Hallo.

> Ich denke mal Dieter stimmt mir zu wenn ich sage, dass Qt ein gaaaaanz
> ganz kleines winziges Bißchen schwieriger ist als Tk, oder was meinst Du
> so dazu?

Mit beidem habe ich bisher noch keine groesseren Projekte gemacht, aber wer C 
kann und Perl oder TCL erst lernen muss ... QT ist immerhin C. Und KDE 
liefert einen Design-Assistenten.

> >Ansonsten ist es gute Unix-Tradition, dass man Programme kombiniert und
> > jedes seine eigenen Staerken ausspielt. Also z.B.: TCL/TK Programm macht
> > das GUI und ruft mit den eingegebenen Parametern dann das C-Programm auf,
> > das die Parameter ueber die Kommandozeile bekommt. Und TCL/TK zeigt die
> > Ergebnisse wieder huebsch bunt an. Bzw. Perl/TK.
>
> Hey, hab ich da Sprache Nr. 4 gehört? Ich glaube perl/Tk ist einfacher
> als Tcl/Tk oder?

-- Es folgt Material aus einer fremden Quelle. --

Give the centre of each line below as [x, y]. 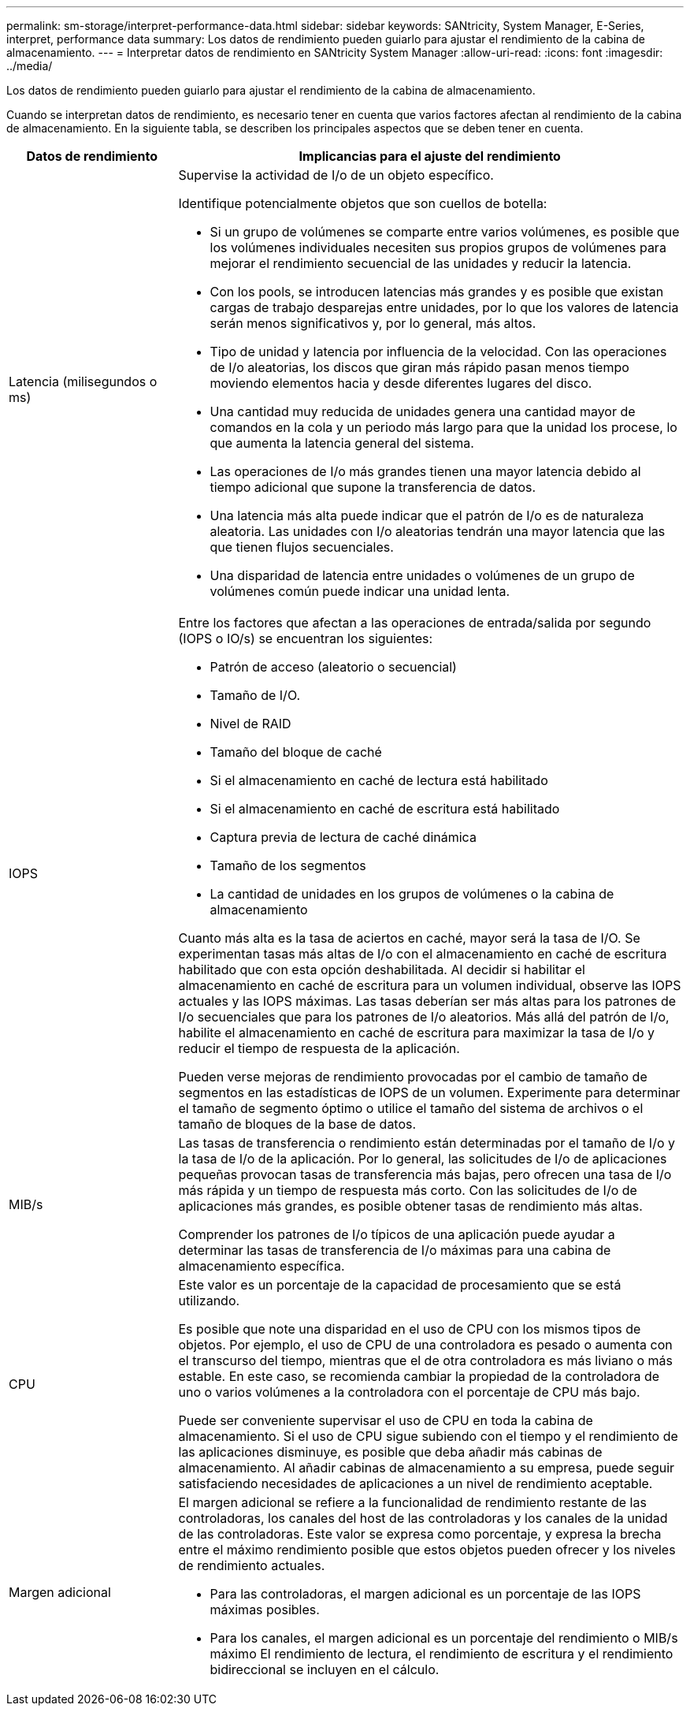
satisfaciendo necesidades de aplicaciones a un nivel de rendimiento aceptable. [415, 1483]
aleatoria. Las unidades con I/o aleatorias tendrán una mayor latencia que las [438, 531]
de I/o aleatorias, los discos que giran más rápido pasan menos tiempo [419, 367]
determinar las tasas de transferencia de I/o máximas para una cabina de [395, 1250]
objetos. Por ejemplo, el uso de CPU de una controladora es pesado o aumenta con [425, 1345]
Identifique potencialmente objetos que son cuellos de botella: [363, 203]
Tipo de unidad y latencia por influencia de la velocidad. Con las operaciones [438, 352]
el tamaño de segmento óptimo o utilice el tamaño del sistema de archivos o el [411, 1108]
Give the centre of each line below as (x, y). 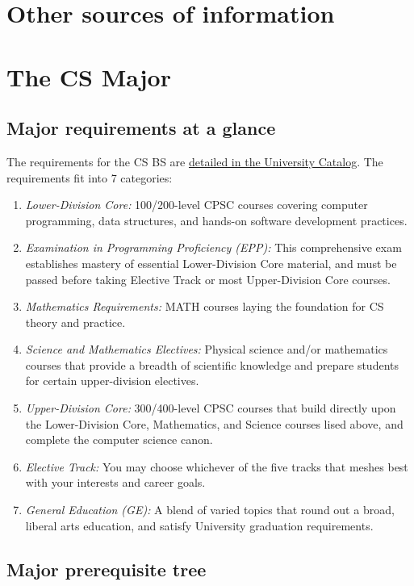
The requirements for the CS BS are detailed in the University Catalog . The (195, 161)
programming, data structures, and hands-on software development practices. (216, 220)
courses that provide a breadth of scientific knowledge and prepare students (212, 364)
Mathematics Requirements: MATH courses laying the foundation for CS (205, 306)
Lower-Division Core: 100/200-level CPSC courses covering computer (197, 205)
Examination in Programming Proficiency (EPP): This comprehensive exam (213, 247)
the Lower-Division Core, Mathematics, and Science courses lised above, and (214, 423)
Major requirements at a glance (141, 128)
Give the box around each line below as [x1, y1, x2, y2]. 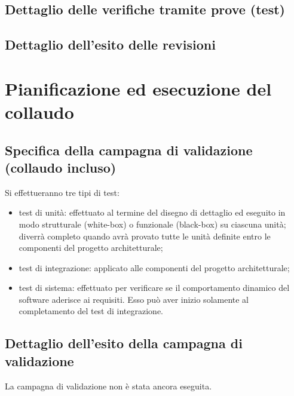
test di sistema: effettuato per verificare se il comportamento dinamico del [19, 281, 290, 294]
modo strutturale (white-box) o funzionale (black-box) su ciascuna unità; [19, 217, 286, 230]
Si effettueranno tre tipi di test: [5, 186, 120, 198]
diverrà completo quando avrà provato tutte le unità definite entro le [19, 229, 271, 242]
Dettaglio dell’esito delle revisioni [5, 35, 216, 54]
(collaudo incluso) [5, 158, 117, 176]
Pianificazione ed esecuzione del [5, 76, 272, 100]
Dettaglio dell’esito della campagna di [5, 334, 243, 352]
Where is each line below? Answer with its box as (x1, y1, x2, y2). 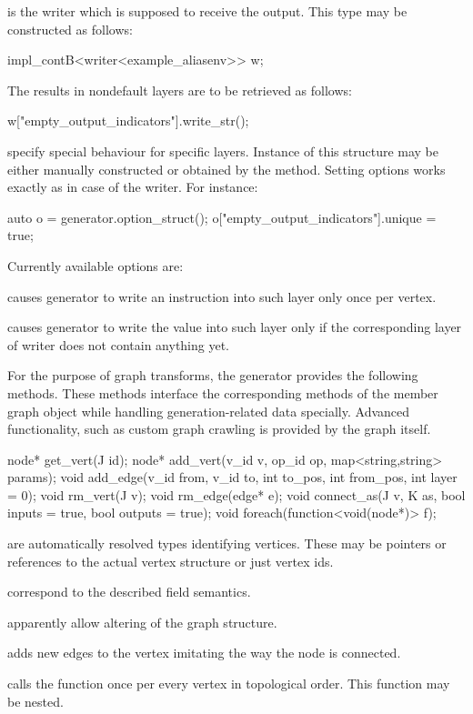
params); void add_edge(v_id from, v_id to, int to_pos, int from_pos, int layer (7, 468, 458, 487)
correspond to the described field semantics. (7, 582, 251, 601)
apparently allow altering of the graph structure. (7, 612, 277, 631)
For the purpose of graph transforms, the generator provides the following (7, 366, 418, 385)
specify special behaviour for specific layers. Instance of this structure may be (7, 141, 438, 160)
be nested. (7, 691, 64, 710)
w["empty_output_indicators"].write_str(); (7, 111, 249, 130)
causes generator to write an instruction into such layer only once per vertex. (7, 287, 437, 306)
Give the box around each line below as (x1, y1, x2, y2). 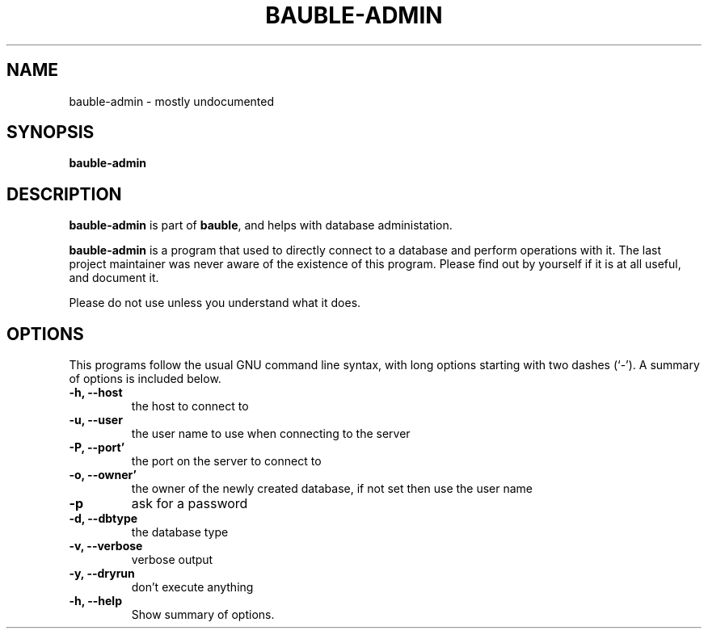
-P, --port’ (69, 440, 125, 455)
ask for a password (131, 495, 248, 512)
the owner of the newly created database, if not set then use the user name (131, 482, 533, 496)
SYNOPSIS (6, 122, 95, 143)
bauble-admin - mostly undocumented (69, 94, 275, 108)
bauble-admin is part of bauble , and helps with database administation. (69, 218, 453, 233)
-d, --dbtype (69, 511, 138, 526)
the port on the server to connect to (131, 454, 322, 469)
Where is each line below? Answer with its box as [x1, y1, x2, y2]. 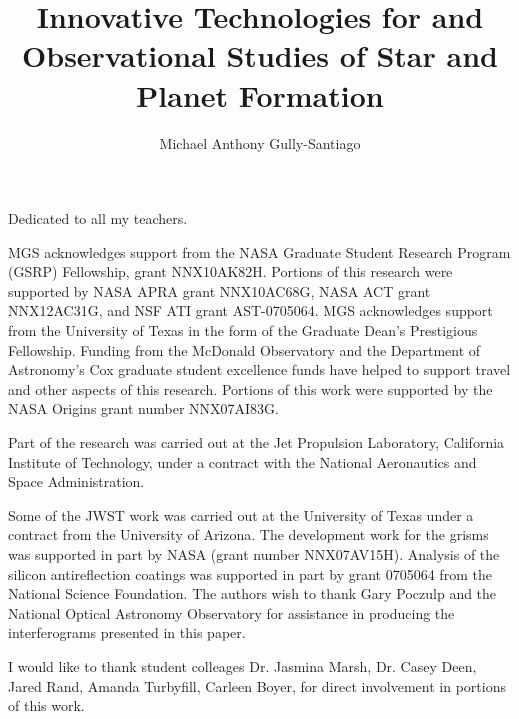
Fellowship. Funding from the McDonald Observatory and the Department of [8, 339, 481, 360]
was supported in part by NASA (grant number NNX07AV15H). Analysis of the [8, 544, 500, 564]
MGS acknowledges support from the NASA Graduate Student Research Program [8, 241, 511, 262]
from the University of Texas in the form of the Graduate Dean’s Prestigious [8, 320, 478, 341]
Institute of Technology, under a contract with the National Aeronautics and [8, 451, 477, 472]
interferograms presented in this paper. [8, 622, 246, 643]
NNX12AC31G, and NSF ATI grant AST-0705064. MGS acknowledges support [8, 300, 493, 321]
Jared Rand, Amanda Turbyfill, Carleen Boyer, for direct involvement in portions [8, 675, 506, 696]
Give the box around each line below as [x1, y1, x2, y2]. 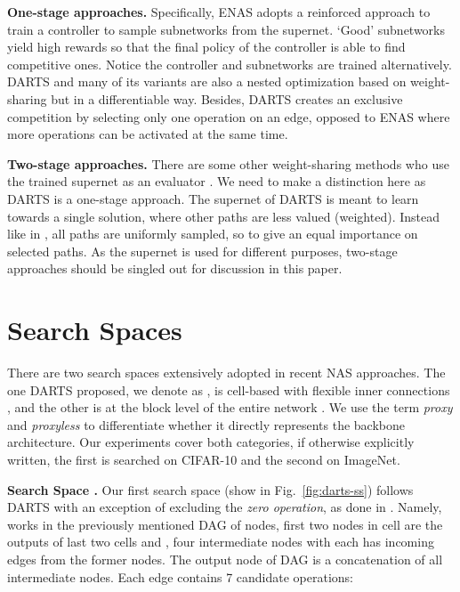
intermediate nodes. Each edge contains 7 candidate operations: [7, 567, 354, 586]
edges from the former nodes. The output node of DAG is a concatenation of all [7, 549, 443, 568]
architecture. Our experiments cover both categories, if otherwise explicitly [7, 433, 415, 451]
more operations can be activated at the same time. [7, 125, 288, 143]
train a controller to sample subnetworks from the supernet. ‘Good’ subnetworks [7, 20, 446, 38]
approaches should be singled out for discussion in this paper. [7, 259, 343, 278]
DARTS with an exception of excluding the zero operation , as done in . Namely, [7, 498, 442, 516]
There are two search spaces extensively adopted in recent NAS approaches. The [7, 363, 446, 382]
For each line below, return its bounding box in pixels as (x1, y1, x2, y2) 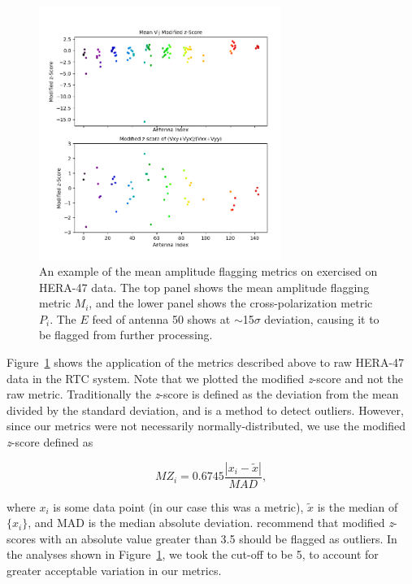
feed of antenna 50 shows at (92, 310, 231, 327)
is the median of (317, 498, 398, 515)
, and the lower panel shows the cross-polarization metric (89, 294, 373, 312)
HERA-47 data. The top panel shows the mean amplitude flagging (39, 278, 370, 295)
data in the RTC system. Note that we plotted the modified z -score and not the (7, 369, 403, 386)
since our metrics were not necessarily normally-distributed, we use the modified (7, 417, 406, 434)
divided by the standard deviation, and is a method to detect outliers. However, (7, 401, 404, 418)
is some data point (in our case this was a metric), (53, 498, 304, 515)
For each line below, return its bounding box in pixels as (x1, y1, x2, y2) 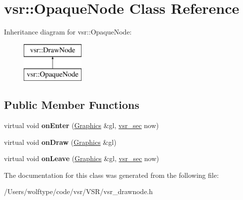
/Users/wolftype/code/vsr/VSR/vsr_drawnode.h (4, 186, 153, 197)
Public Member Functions (4, 97, 139, 112)
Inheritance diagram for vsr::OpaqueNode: (4, 27, 132, 37)
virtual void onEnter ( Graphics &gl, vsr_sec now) (4, 120, 159, 131)
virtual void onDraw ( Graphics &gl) (4, 136, 117, 147)
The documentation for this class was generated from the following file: (4, 169, 219, 180)
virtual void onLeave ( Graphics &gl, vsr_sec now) (4, 153, 160, 164)
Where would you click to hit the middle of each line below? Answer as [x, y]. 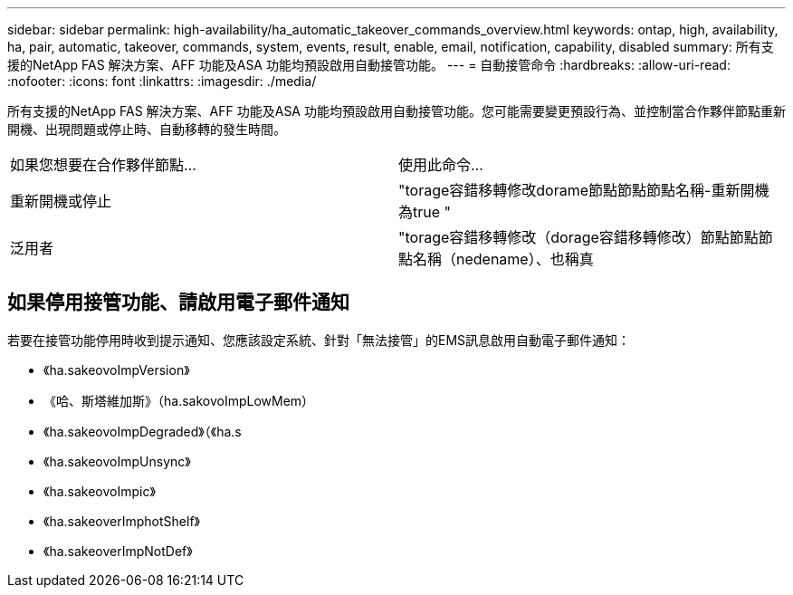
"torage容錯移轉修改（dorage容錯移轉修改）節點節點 [578, 237]
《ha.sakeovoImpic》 [100, 491]
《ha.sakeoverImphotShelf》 [122, 521]
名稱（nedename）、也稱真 [503, 259]
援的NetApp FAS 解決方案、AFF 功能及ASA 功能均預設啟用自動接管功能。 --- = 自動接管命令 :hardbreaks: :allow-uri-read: [369, 65]
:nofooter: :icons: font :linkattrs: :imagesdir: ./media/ [162, 81]
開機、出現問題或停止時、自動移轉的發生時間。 [147, 129]
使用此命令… [441, 165]
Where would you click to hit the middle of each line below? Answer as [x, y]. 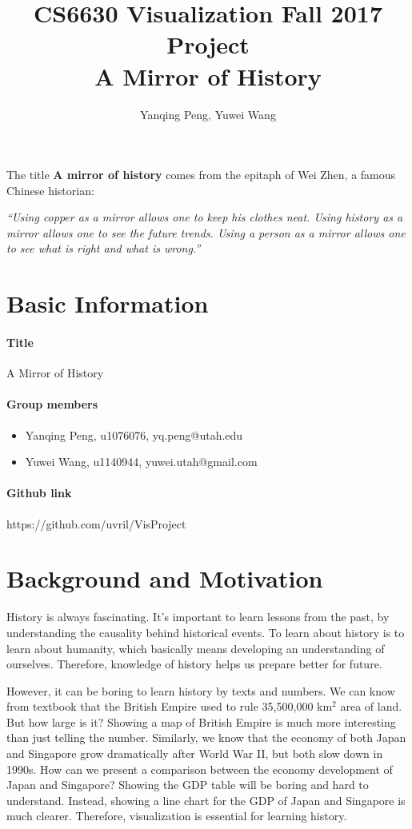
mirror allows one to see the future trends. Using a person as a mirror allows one [206, 232]
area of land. [371, 706]
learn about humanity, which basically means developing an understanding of [196, 648]
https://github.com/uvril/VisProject [96, 523]
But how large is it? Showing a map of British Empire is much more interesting [201, 721]
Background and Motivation [165, 578]
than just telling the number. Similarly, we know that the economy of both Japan [206, 737]
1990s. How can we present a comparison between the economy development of [200, 769]
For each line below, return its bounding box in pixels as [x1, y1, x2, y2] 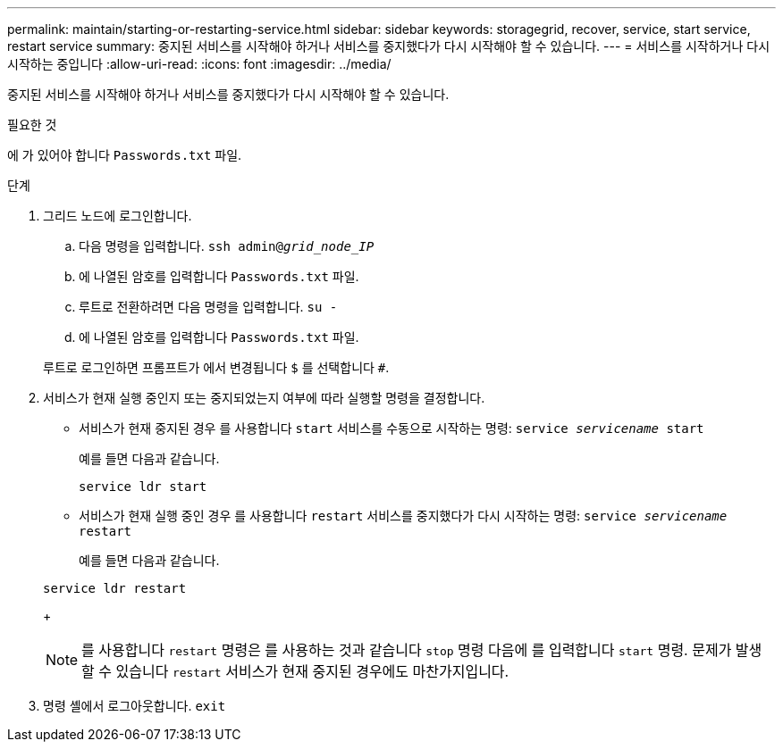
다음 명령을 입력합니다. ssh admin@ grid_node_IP [79, 238, 375, 254]
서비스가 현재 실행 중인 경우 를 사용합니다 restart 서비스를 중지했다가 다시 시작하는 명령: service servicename [79, 508, 728, 523]
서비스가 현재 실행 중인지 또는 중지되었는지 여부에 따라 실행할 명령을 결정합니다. [43, 390, 485, 405]
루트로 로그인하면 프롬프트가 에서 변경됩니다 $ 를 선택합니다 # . [43, 360, 390, 375]
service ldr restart [43, 581, 187, 595]
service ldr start [79, 479, 207, 494]
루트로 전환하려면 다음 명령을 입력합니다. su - [79, 299, 338, 314]
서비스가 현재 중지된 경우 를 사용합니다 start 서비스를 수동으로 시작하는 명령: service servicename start [79, 420, 704, 436]
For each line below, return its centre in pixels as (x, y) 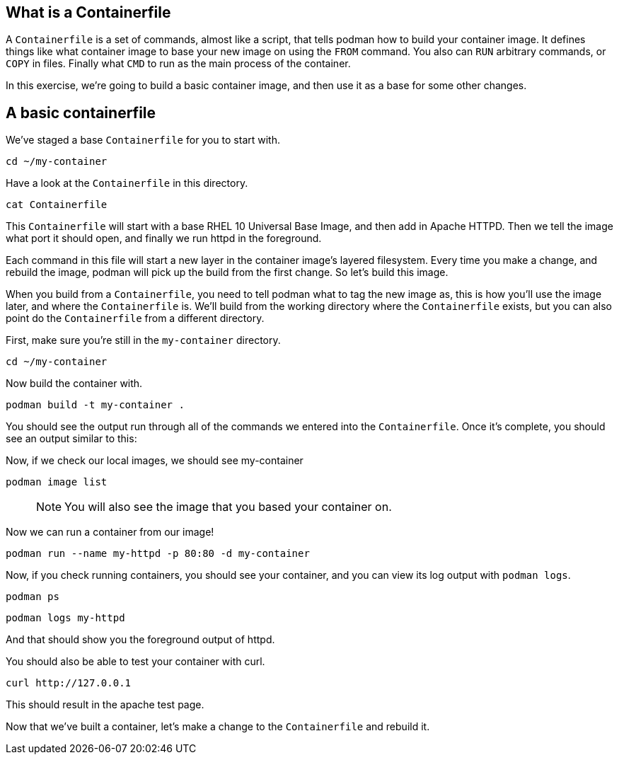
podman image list (57, 482)
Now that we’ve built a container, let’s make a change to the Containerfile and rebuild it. (218, 727)
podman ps (33, 597)
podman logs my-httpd (65, 618)
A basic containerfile (81, 113)
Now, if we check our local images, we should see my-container (155, 461)
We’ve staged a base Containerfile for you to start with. (143, 140)
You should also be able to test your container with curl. (135, 662)
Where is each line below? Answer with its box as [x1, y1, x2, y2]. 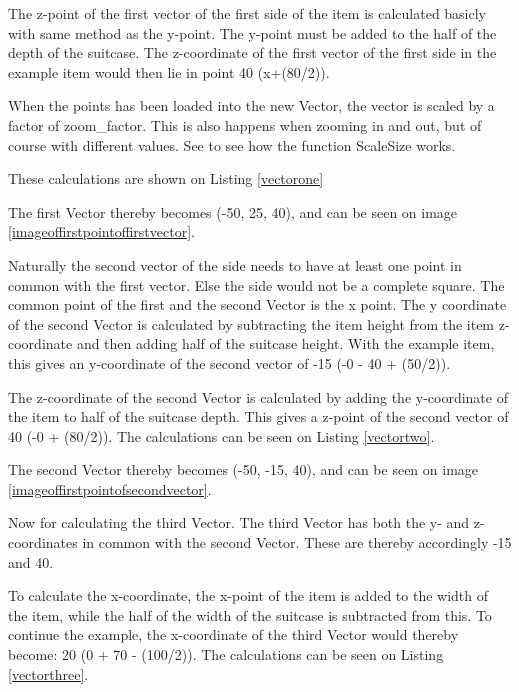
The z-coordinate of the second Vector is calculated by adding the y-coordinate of [8, 386, 508, 407]
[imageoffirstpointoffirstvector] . [8, 221, 195, 242]
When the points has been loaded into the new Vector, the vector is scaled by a [8, 95, 495, 116]
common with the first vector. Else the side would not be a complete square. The [8, 274, 505, 295]
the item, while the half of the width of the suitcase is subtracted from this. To [8, 604, 492, 625]
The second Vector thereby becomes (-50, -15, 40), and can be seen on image [8, 459, 479, 480]
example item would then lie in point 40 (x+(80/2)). [8, 61, 330, 82]
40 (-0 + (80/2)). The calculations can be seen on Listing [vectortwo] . [8, 425, 435, 446]
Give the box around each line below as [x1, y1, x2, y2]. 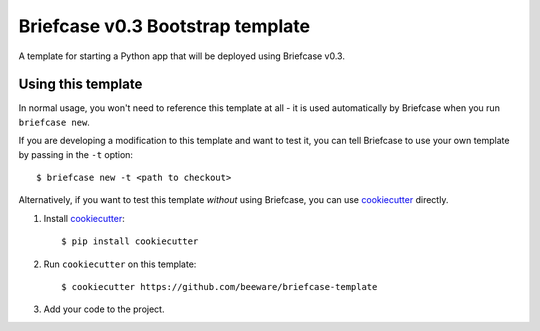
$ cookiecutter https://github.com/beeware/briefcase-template [61, 281, 378, 292]
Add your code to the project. [43, 303, 165, 315]
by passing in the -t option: [18, 148, 134, 160]
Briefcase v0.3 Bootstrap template [18, 15, 310, 37]
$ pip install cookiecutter [61, 236, 199, 247]
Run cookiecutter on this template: [43, 258, 197, 270]
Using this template [18, 76, 143, 93]
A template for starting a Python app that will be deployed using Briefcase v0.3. [18, 50, 345, 62]
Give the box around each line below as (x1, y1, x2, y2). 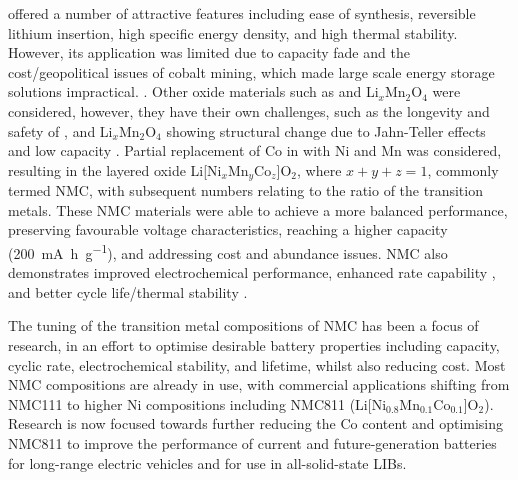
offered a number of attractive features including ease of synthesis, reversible (8, 3, 476, 23)
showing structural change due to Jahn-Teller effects (166, 120, 486, 141)
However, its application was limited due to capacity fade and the (8, 42, 410, 63)
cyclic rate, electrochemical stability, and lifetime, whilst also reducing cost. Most (8, 354, 506, 375)
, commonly (427, 159, 499, 180)
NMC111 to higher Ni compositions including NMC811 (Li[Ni (8, 393, 387, 414)
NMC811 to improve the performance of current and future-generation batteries (8, 432, 497, 453)
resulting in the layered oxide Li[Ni (8, 159, 222, 180)

Egal, wenn man perl schon kann und Tcl noch nicht auf
> jeden Fall.

Nein, hast du nicht. TK kommt urspruenglich aus dem TCL-Umfeld. Du kannst es 
sowohl mit TCL als inzwischen auch mit Perl nutzen. In einem Projekt beide 
Varianten zu mischen macht keinen Sinn. Also: ent oder weder.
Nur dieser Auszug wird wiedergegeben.